In this study memory change over 6 years was assessed using a large scale sample (16, 638 elderly individuals born <1948) from Health and Retirement Study. Growth curve models were analysed with reference to memory recall of a 10 word list and levels of social integration (i.e with family, volunteering, marital status).

Results indicated:

Socialisation demonstrated as a predictor of slower memory decline (p<.01). 

In individuals with vascular disease, socialisation observed to be protective buffer ( (p< 0.05)

Memory amongst least socialised deteriorated at twice the rate of other participants, with association greatest amongst those with <12 years of education (p<0.07)

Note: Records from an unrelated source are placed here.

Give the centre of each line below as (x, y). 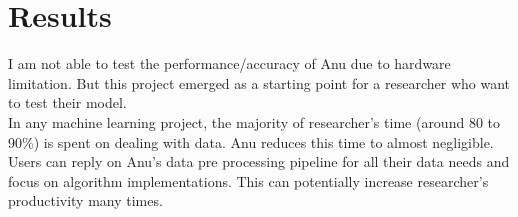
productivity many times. (85, 200)
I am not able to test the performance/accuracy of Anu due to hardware (229, 63)
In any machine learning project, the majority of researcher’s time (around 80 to (254, 121)
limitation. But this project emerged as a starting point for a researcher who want (259, 82)
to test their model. (67, 102)
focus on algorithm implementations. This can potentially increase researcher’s (248, 180)
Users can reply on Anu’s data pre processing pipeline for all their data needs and (259, 161)
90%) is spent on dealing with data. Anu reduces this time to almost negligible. (251, 141)

The study indicates that socialisation and levels of education may be protective factors for memory decline. The study also suggests that socialisation may reduce risk for memory decline in individuals with vascular diseases. The study did not use a robust means of measuring memory capability, such as MMSE. Results for socialisation as a predictor of slower memory decline not statistically significant. However, socialisation in individuals with vascular disease as a protective factor was observed to be statistically significant. More research required as to the mechanisms of how socialisation reduces risk of memory decline in vascular disease. Findings for education as a protective factor were observed to be statistically significant. More research required into to what level of education is most protective against memory decline.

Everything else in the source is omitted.